Gilles Servat – Koc’h ki gwenn ha koc’h ki du

Gilles Servat – Les Prolétaires

Après le 33 tours Ki Du, c’est sur Kalondour qu’il sort ses prochains albums, au rythme d’un par année; son dernier opus sur ce label sera un disque hommage à René Guy Cadou, un poète qui fut l’instituteur de sa mère, Renée Litou.

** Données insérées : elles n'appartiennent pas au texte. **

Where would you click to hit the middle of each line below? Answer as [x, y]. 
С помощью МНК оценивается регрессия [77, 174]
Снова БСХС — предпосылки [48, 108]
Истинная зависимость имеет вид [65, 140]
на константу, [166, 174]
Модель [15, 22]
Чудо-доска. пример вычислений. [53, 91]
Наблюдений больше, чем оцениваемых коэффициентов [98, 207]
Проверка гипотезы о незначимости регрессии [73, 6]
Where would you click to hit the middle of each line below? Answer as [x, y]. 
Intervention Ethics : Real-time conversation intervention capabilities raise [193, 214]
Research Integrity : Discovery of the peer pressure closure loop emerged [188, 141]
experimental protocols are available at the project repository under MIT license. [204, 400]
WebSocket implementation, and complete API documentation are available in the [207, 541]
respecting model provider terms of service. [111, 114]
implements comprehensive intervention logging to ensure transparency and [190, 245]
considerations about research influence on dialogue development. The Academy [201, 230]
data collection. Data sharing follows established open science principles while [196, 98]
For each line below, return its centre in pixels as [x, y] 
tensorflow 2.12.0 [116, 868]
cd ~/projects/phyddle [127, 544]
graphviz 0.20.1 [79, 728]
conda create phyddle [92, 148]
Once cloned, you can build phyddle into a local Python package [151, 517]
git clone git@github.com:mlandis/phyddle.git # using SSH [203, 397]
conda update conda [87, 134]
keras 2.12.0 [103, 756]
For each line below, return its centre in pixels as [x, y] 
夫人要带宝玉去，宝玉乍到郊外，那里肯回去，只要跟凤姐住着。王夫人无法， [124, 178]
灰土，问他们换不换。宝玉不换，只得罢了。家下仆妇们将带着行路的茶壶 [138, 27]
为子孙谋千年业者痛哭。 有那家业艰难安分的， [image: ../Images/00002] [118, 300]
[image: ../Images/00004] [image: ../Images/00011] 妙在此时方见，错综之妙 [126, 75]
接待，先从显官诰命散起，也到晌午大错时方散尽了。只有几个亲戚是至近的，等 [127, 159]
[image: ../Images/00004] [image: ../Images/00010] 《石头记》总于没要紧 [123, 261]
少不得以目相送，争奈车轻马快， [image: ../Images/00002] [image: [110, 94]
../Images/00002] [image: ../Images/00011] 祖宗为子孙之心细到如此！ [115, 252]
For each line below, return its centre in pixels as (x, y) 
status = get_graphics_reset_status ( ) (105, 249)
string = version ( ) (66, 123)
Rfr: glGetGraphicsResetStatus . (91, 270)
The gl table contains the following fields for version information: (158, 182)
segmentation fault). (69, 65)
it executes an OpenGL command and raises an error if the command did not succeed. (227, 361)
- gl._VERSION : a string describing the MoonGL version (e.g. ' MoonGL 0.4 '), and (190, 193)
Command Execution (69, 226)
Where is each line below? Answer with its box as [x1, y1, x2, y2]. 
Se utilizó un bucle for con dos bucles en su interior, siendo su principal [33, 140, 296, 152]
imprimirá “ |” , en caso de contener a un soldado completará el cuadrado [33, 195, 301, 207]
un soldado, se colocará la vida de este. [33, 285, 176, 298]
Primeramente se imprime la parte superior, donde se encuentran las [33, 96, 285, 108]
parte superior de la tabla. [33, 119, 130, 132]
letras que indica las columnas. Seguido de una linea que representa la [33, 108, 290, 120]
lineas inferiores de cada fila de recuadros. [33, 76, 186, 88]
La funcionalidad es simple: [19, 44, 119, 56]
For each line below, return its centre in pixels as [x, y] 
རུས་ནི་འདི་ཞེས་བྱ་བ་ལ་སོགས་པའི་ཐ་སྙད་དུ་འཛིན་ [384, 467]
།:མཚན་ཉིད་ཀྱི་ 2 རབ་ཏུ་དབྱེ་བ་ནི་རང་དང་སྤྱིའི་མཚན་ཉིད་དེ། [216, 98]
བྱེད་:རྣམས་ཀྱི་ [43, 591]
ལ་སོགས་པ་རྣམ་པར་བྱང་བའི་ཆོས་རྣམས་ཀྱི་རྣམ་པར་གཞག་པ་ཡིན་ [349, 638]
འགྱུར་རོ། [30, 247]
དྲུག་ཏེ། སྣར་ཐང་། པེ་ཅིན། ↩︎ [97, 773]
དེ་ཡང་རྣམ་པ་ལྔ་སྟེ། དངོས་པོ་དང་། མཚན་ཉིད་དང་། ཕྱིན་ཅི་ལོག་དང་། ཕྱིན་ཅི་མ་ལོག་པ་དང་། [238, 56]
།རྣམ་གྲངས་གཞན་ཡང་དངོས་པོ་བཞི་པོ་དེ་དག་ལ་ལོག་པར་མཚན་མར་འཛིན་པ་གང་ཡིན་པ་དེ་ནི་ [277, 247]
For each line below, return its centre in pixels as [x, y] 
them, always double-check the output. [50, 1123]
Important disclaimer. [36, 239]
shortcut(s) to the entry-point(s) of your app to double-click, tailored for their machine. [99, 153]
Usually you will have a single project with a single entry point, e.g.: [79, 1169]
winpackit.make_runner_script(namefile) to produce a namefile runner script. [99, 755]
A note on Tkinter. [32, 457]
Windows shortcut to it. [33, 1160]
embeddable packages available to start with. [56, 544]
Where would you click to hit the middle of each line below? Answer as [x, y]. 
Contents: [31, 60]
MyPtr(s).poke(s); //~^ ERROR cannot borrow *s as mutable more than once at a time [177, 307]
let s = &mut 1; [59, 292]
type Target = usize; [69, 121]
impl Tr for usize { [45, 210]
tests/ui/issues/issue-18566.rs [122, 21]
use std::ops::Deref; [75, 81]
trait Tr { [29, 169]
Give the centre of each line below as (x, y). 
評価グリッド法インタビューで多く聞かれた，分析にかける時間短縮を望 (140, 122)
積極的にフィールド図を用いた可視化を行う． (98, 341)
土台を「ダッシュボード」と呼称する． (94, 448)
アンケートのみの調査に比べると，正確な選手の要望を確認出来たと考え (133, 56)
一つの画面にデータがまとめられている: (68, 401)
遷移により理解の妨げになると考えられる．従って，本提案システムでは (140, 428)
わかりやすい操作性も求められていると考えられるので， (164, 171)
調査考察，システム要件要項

Mentionnons au passage que l’engagement à gauche de Gilles Servat est toujours au centre de son oeuvre; il participe au collectif Skoazell Vreizh soutenant les prisonniers politiques de Bretagne, et interprète pour son album L’Hirondelle la pièce Gwerz Victor C’hara, un chant breton dédié au chanteur chilien Victor Jara assassiné en 1973. Il est également adepte d’un anticléricalisme convaincu et militant, ce qu’il rappelle tendrement dans Chanson pour le baptême de Virginie, pour sa fille.

Gilles Servat – Litanies pour l’an 2000 (L’Hirondelle)

Gilles Servat – Gwerz Victor C’hara (L’Hirondelle)

Gilles Servat – Chanson pour le baptême de Virginie (Le Pouvoir des Mots)

Gilles Servat – Le testament (Hommage à René Guy Cadou)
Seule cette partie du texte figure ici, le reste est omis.